Good question. I know I’ll get accused of being a paranoid feminazi, but I’m 99% sure this asshole would not have done that to a male passenger; the fact that she was a young, petite woman traveling alone was why he pulled that stunt, and why he felt he could get away with it. In fact, I went through something similar at Indira Gandhi International Airport in Delhi earlier this month: a security screener pulled some harmless items from my carry-on and used it as an excuse to make me stand there while he asked me increasingly inappropriate and flirtatious personal questions about my religion, my clothes, whether I was married, etc. Two of his colleagues drifted over to leer while he questioned me. After a minute or two of this, I was almost shaking with humiliation and impotent anger. My sister, who had gone ahead of me in the security line, came over and stood next to me, scowling, which gave me enough courage to say in a loud voice “Why are you doing this? Who’s your boss?” At that, the assholes decided the show was over and handed my bag back to me. I felt sick to my stomach about it for hours afterwards.

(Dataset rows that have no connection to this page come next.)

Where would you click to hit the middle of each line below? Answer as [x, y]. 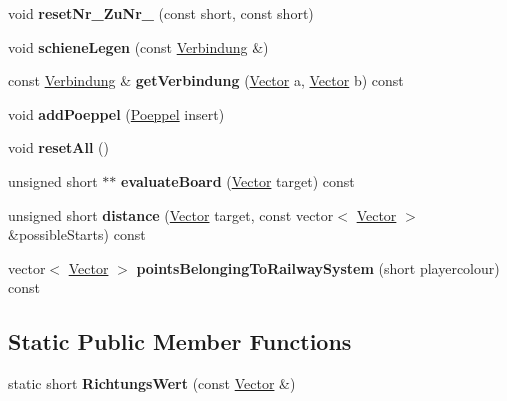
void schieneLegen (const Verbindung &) [138, 46]
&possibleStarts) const [77, 234]
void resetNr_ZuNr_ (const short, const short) [161, 13]
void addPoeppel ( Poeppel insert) [116, 113]
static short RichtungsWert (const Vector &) [152, 383]
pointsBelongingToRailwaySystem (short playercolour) [318, 267]
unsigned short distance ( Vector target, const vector [171, 214]
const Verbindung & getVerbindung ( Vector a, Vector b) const [206, 80]
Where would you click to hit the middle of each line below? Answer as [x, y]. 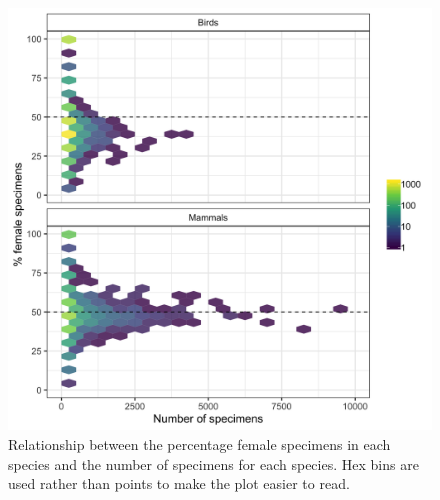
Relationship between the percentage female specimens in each [199, 443]
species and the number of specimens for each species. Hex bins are [213, 463]
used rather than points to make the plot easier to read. [179, 483]
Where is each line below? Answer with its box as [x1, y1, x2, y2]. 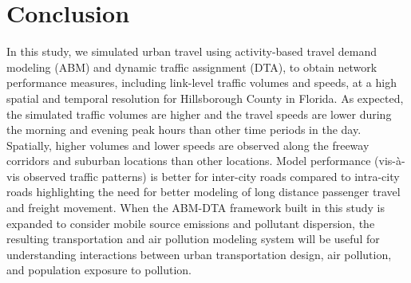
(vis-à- [374, 152, 405, 169]
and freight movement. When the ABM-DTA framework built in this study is [6, 199, 385, 216]
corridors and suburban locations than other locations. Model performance [6, 152, 371, 169]
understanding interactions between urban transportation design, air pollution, [6, 246, 392, 262]
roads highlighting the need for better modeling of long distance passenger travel [6, 183, 401, 200]
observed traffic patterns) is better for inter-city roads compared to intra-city [23, 167, 400, 184]
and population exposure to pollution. [6, 261, 192, 278]
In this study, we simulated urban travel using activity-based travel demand [6, 43, 377, 60]
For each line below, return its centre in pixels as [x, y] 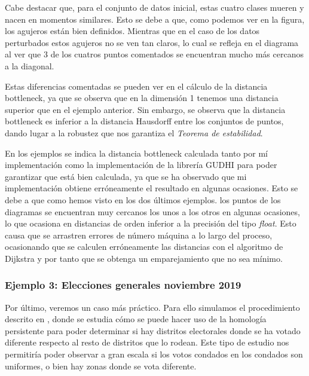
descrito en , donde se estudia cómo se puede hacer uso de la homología [136, 319]
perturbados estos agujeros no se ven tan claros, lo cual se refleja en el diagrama [152, 42]
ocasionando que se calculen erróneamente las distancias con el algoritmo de [144, 247]
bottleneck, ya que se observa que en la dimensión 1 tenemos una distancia [142, 98]
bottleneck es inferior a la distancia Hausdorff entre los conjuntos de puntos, [144, 121]
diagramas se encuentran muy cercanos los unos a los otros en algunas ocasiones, [152, 211]
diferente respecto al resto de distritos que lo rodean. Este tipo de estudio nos [147, 342]
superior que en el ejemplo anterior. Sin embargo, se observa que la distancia [145, 109]
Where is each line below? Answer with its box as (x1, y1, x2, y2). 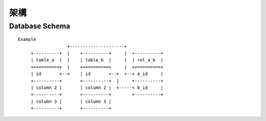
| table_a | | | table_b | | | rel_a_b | (31, 57, 164, 63)
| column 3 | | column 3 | (31, 98, 112, 104)
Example (18, 37, 36, 42)
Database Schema (9, 22, 70, 30)
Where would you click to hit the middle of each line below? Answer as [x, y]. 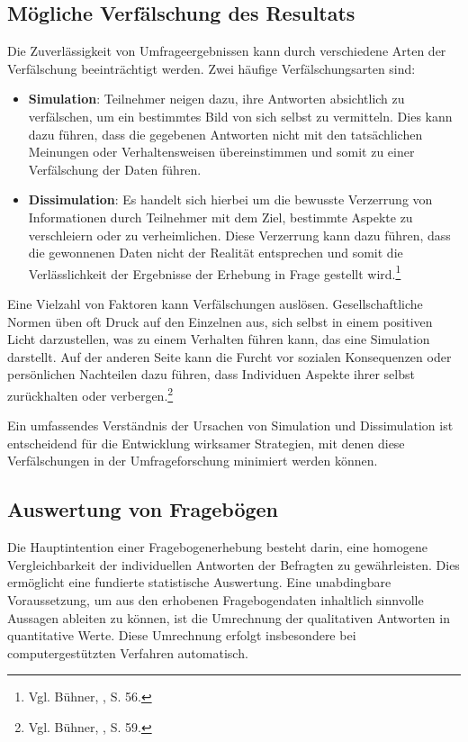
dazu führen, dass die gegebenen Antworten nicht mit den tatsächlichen [225, 134]
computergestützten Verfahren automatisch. [128, 652]
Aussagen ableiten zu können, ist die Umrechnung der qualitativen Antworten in [229, 617]
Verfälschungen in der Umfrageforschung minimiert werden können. [193, 461]
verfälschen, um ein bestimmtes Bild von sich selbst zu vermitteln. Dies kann [240, 116]
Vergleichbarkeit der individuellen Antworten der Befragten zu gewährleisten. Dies [234, 564]
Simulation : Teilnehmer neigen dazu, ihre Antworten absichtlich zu [216, 99]
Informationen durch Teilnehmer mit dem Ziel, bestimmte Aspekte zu [220, 217]
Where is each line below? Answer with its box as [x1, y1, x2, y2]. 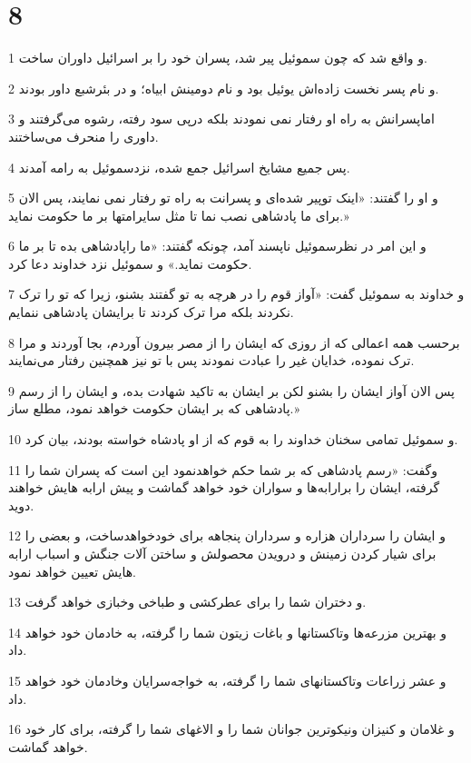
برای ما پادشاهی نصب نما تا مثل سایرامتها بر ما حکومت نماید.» [8, 205, 349, 224]
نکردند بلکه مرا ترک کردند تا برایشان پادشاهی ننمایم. [8, 302, 294, 322]
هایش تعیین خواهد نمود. [8, 561, 137, 580]
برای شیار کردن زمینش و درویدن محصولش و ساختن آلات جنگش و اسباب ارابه [8, 544, 437, 562]
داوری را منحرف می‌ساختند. [8, 126, 159, 145]
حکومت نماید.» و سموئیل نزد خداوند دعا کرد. [8, 253, 252, 272]
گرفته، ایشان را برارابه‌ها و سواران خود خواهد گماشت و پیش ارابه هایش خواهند [8, 478, 440, 497]
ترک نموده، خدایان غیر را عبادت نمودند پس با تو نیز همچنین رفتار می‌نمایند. [8, 351, 415, 370]
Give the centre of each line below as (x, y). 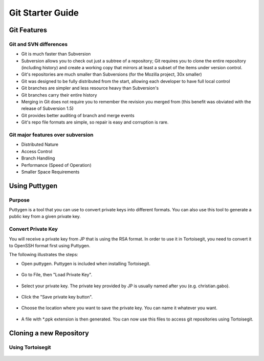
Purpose (19, 200)
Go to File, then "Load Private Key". (57, 275)
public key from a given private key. (45, 217)
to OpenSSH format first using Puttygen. (50, 246)
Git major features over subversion (51, 135)
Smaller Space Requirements (50, 172)
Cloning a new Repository (49, 333)
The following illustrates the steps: (44, 255)
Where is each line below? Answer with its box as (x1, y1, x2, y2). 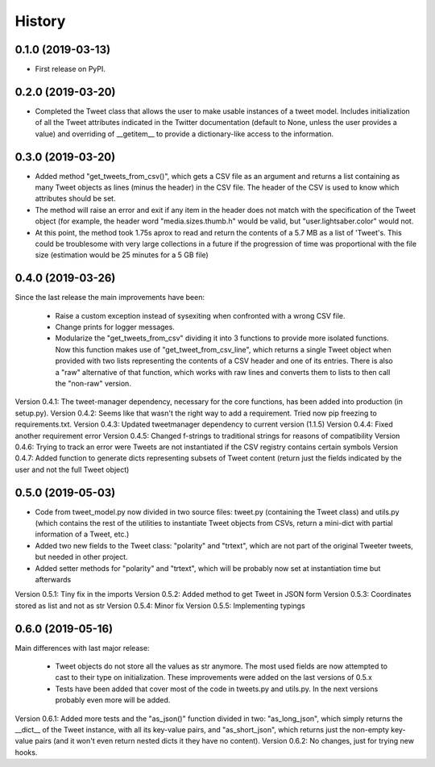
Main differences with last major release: (14, 643, 150, 652)
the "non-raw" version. (55, 379, 132, 389)
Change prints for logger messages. (55, 323, 175, 332)
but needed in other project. (35, 552, 128, 562)
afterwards (35, 575, 72, 585)
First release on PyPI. (35, 65, 106, 74)
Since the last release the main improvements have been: (14, 293, 205, 302)
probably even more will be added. (55, 695, 171, 705)
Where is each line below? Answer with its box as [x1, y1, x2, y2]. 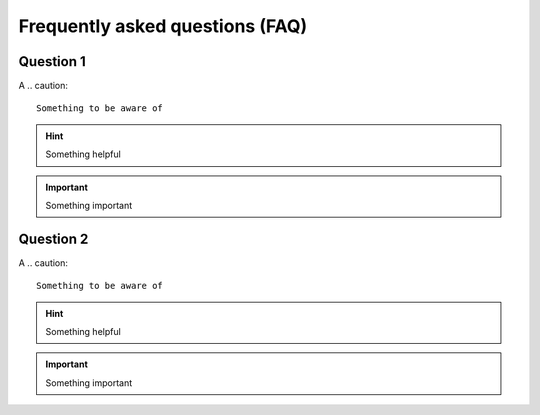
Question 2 [18, 230, 89, 247]
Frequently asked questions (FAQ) [18, 15, 308, 37]
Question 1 [18, 53, 87, 70]
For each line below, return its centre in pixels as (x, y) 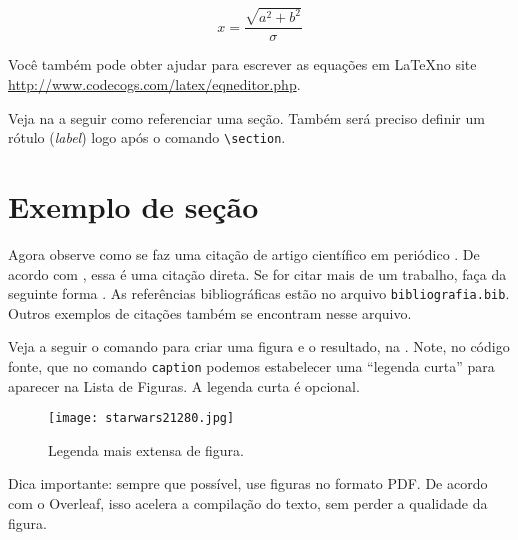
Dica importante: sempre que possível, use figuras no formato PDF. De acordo (248, 483)
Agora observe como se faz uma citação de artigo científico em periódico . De (244, 253)
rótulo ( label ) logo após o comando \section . (147, 137)
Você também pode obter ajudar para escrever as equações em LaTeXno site (242, 64)
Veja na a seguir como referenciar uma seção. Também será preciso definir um (246, 117)
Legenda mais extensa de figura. (146, 449)
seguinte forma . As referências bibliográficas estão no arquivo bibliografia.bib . (259, 293)
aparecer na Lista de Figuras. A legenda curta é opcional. (184, 385)
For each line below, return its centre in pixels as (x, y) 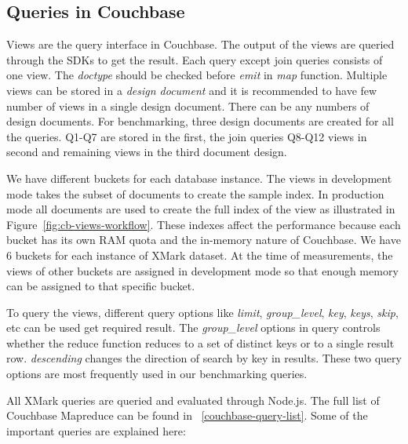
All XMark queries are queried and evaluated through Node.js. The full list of (193, 400)
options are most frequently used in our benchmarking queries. (157, 374)
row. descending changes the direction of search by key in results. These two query (204, 358)
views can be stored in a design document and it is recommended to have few (192, 90)
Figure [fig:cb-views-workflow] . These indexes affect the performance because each (204, 224)
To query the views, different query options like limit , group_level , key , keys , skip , (202, 312)
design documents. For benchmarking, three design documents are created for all (200, 121)
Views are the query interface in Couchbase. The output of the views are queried (200, 44)
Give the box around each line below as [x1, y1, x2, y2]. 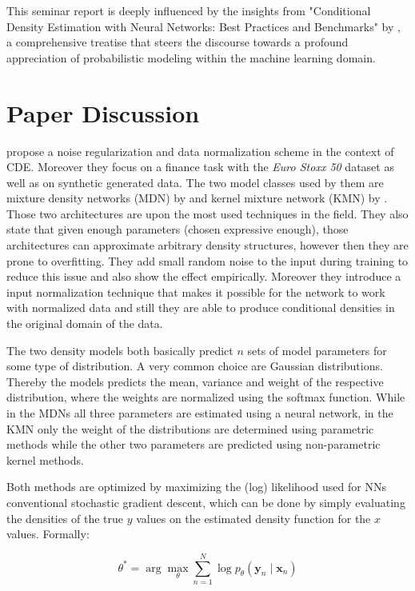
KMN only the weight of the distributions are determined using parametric [6, 420, 374, 437]
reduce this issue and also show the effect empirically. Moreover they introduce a [6, 268, 401, 285]
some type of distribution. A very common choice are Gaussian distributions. [6, 357, 383, 374]
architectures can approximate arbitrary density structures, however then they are [6, 237, 409, 254]
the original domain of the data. [6, 315, 163, 332]
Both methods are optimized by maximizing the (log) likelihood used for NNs [6, 478, 386, 495]
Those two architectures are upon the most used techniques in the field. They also [6, 205, 409, 222]
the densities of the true [6, 509, 124, 526]
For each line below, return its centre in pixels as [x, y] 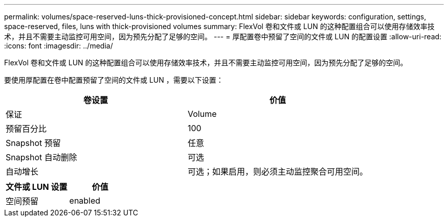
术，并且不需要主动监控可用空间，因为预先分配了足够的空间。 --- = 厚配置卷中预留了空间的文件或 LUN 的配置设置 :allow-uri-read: [223, 36]
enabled [85, 201]
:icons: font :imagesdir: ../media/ [59, 46]
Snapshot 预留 [33, 143]
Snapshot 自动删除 [41, 157]
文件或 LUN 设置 [37, 187]
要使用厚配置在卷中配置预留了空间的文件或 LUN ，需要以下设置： [114, 80]
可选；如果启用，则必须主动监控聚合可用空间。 [278, 171]
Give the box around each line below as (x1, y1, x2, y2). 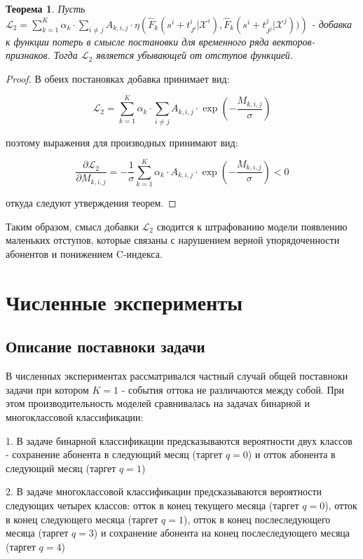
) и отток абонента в (247, 447, 336, 462)
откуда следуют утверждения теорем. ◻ (6, 195, 177, 210)
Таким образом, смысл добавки (6, 219, 139, 233)
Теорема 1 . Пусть (6, 1, 85, 15)
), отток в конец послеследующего (183, 511, 331, 526)
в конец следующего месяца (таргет (6, 511, 158, 526)
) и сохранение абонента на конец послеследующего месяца (93, 525, 350, 540)
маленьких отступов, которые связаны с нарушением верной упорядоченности (6, 233, 340, 247)
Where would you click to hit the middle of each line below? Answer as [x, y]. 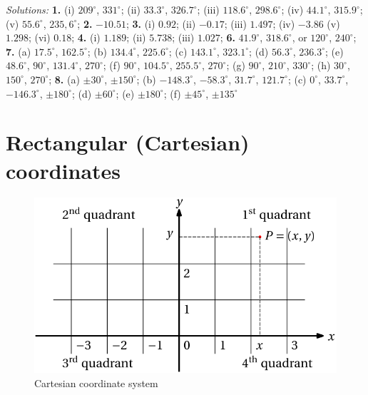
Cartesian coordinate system [96, 383]
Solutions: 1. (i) [40, 9]
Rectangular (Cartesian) [128, 142]
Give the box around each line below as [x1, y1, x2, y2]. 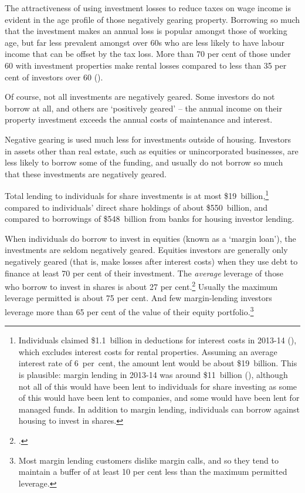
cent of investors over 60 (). [5, 70, 103, 83]
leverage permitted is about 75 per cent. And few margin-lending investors [5, 292, 272, 304]
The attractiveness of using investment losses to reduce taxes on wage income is [5, 2, 291, 13]
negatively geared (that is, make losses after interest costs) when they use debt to [5, 255, 298, 267]
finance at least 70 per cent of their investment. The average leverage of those [5, 266, 283, 279]
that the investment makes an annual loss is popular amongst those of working [5, 25, 287, 37]
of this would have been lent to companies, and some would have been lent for [18, 391, 300, 404]
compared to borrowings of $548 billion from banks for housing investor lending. [5, 212, 294, 225]
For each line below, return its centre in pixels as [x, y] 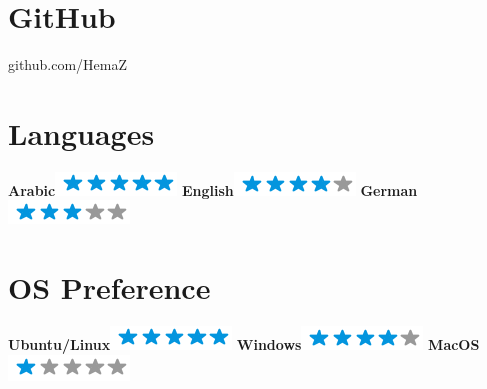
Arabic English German [213, 189]
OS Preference [109, 287]
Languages [81, 132]
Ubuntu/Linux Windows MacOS [244, 344]
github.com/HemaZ [67, 64]
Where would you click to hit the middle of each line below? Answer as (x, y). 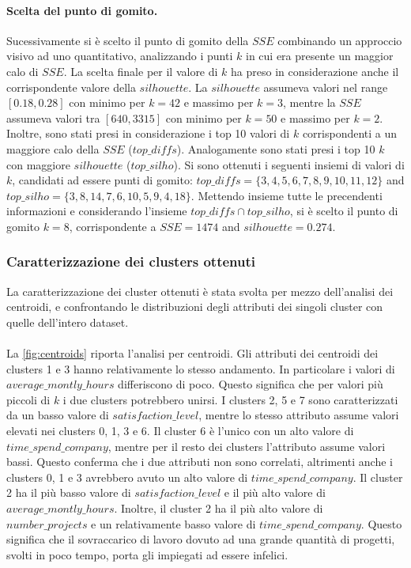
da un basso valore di (58, 415)
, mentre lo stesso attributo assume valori (299, 415)
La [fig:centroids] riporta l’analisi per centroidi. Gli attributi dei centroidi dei (192, 353)
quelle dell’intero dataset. (68, 322)
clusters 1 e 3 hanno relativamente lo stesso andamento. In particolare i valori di (201, 368)
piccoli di (28, 399)
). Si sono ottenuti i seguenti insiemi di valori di (289, 164)
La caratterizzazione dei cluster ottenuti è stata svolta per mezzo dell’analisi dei (200, 291)
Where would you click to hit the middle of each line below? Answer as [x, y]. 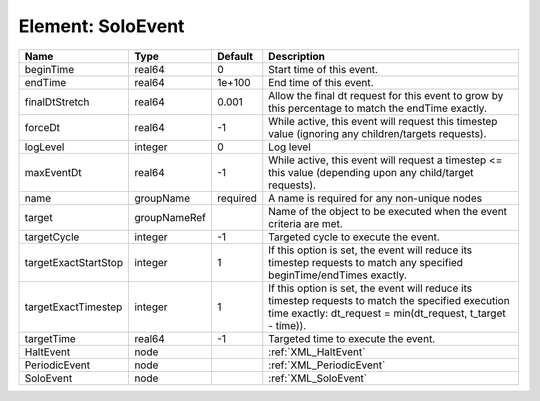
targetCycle [52, 237]
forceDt [42, 127]
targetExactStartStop [74, 262]
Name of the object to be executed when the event [388, 211]
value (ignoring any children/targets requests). [377, 133]
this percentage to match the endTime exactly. [377, 108]
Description [296, 56]
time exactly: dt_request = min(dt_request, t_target [387, 313]
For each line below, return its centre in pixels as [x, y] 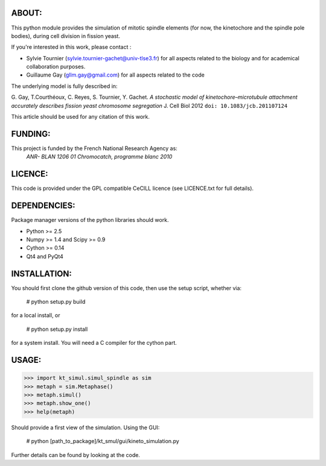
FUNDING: [31, 134]
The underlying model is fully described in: [64, 86]
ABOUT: [27, 13]
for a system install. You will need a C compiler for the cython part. [94, 343]
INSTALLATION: [42, 273]
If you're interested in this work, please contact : [71, 47]
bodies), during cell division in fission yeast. [66, 36]
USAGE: [26, 360]
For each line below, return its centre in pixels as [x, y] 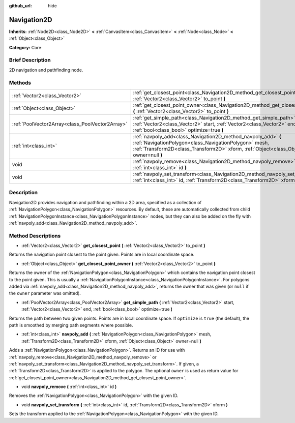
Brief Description [30, 60]
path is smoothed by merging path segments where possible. [71, 325]
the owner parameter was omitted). [45, 293]
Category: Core [25, 47]
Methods [20, 83]
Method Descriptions [35, 236]
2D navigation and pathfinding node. [46, 70]
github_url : [20, 6]
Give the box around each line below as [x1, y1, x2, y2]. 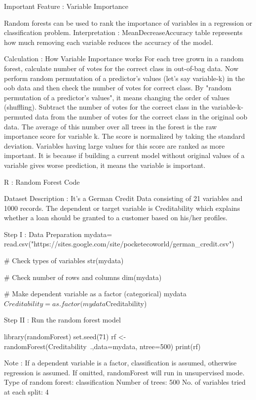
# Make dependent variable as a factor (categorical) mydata [4, 288, 187, 299]
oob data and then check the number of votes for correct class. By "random [4, 82, 232, 93]
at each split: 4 [4, 387, 49, 397]
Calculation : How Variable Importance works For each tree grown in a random [4, 53, 244, 64]
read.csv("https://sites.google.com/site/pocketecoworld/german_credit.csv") [4, 239, 234, 249]
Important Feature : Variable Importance [4, 1, 128, 11]
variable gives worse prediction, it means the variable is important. [4, 160, 206, 170]
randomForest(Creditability [4, 341, 87, 351]
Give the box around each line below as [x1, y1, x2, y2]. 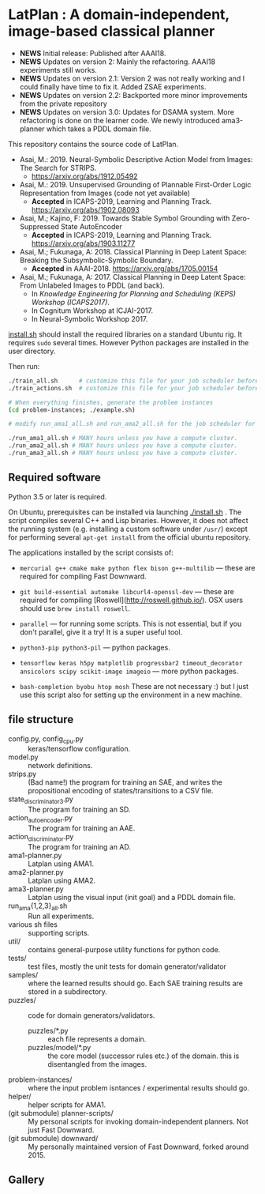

It’s not like this is anything new. Men in power–especially the police and military–have used their authority to harrass and abuse women for most of human history, so it stands to reason that some asshole in the TSA would give it a try. The most unpleasant realities of being female are the ways big and small we spend most of our lives dealing with this brand of bullshit. From the boys on the playground who pull our pigtails to the men who grope us on the streets and harass us in the office, we live in a patriarchial culture which teaches them that it’s okay to disrespect and mistreat women for their own amusement or gratification, and then pass it off as “just a joke.”
I’m glad to see that in this case, it appears the asshole got his comeuppance:
“The TSA views this employee’s behavior to be highly inappropriate and unprofessional,” she wrote. “We can assure travelers this employee has been disciplined by TSA management at Philadelphia International Airport, and he has expressed remorse for his actions.”
Ann Davis, the TSA spokeswoman, said this afternoon that the worker is no longer employed by the agency as of today. She said privacy laws prevented her from saying if he was fired or left on his own.